Annual Report and collective benchmarking

The ANZNN aims for continuous scrutiny for evidence of best practices to improve high-risk babies’ long-term outcomes. The ANZNN annual reports released online and via hard copies to member units consist of the collective descriptive analyses of baseline clinical characteristics and the outcomes of the entire 12-month cohort of registrants for each birth year. The distribution of neonatal characteristics and outcomes are summarised as counts and percentages for categorical variables or using the mean or median with 95% confidence limits for continuous variables. Yearly trends are computed for selected variables and outcomes. In contrast to many neonatal networks, the ANZNN annual outcomes and collective performance are open to public online access (https://anznn.net/annualreports). All annual reports from 1995 onwards are available online.

Individual unit feedback and benchmarking

Benchmarking and comparisons of outcomes among units are confidentially fed back to individual units. Outcomes are primarily benchmarked against ANZNN mean or median and the range defined by the 95% confidence intervals. Initial crude rates and associated 95% confidence intervals are calculated and graphically displayed using ‘caterpillar plots’ from the lowest to the highest to identify differences visually. In addition to adverse outcomes analyses, several clinical performance indexes are included for benchmarking. An example of very preterm infants born within the perinatal centres with admission temperature of at least 36.5 ℃ and below 37.5 ℃ is shown in Figure 2.

Figure 2 Percentage of admission temperature within 36.5–37.5 degrees Celsius for babies born before 32 weeks who were inborn and did not receive therapeutic hypothermia. ANZNN, Australian and New Zealand Neonatal Network; IQR, interquartile range; CI, confidence interval; NICUs, neonatal intensive care units.

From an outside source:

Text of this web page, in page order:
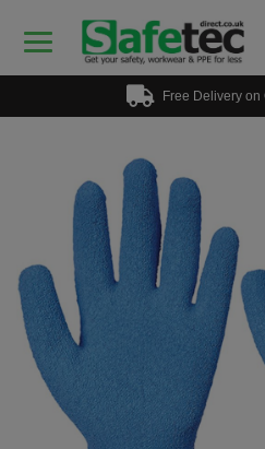
Free Delivery on

Risk-adjusted benchmarking and quarterly trending of performance

There is an inherent variation with clusters of extremely premature babies being admitted and cared for during any particular year or period. Such fluctuation can result in a misleading impression of good or poor performance, particularly for a large number of small to medium-sized NICUs in the ANZNN. To adjust for multiple baseline characteristics in benchmarking and comparisons of outcomes among units of varying sizes and populations, standardised mortality/morbidity ratios (SMRs) are computed using the ‘indirect standardisation’ approach. We can overcome this by the use of expected outcomes.

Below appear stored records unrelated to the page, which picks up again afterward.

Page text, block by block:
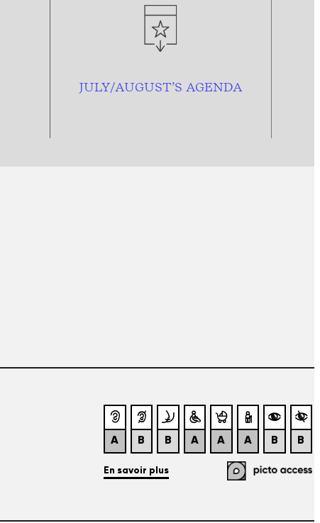
JULY/AUGUST’S AGENDA
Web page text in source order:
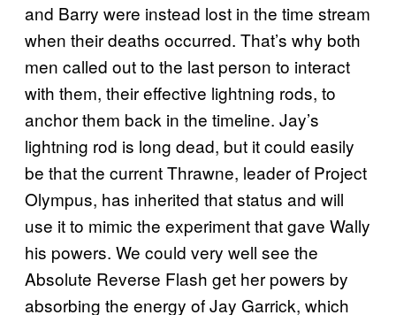
and Barry were instead lost in the time stream
when their deaths occurred. That’s why both
men called out to the last person to interact
with them, their effective lightning rods, to
anchor them back in the timeline. Jay’s
lightning rod is long dead, but it could easily
be that the current Thrawne, leader of Project
Olympus, has inherited that status and will
use it to mimic the experiment that gave Wally
his powers. We could very well see the
Absolute Reverse Flash get her powers by
absorbing the energy of Jay Garrick, which

With the wide difference between the sizes of member units, a 5-year cohort is used to improve the confidence for this benchmarking. Each unit’s observed rate of the last 5 years is compared with the expected rate based on the total sample of this group of high-risk infants, based on the 5-year ANZNN performance. The expected number of events is computed as the predicted probabilities from a multivariable model adjusted for confounders for each outcome. Individual unit standardised rates SMR are graphically displayed using ‘funnel’ plots with 95% and 95% Bonferroni corrected prediction intervals (Figure 3A). The top-performing units are commonly identified within the network as internal information to all units for knowledge. This aims to encourage member units to promote clinical practice improvement (CPI) initiatives and share experience in implementation at the clinical front.

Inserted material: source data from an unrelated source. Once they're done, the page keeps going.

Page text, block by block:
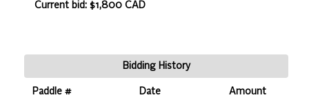
Current bid: $1,800 CAD
Bidding History
Paddle # Date Amount
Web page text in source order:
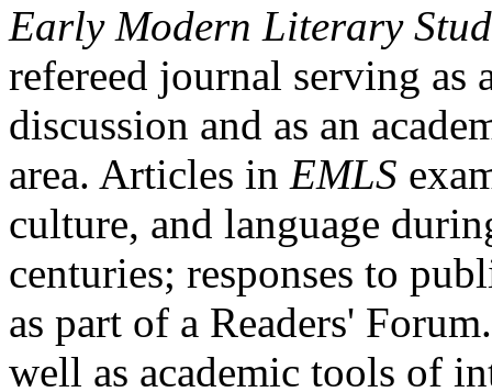
Early Modern Literary
refereed journal serving as
discussion and as an
area. Articles in EMLS
culture, and language
centuries; responses to
as part of a Readers'
well as academic tools of

Figure 3 Complementing risk-adjusted benchmarking with Timely (quarterly) risk-adjusted performance trend (all NICU ID removed from original report with minor figure alteration, image adapted with NICU permission from Prof. Kei Lui). Example with permission of a NICU with (A) a consistently low Adjusted Rate of Severe IVH (Grade III/VI) over 5 years in babies born at 23 to 28 weeks who survived to day 3 and were tested for IVH (*, adjusted for gestational age, sex, inborn status and antenatal steroids), and (B) a continuing trend of good performance demonstrated in Quarterly Feedbacks (see text for explanation). Severe IVH for babies born before 29 weeks who survived to day 3 and were tested for IVH (*, exponentially weighted moving average; **, adjusted for gestational age in weeks, standardised to rates in Australian and NZ NICUs 2015–2019). NICU, neonatal intensive care unit; IVH, intraventricular haemorrhage.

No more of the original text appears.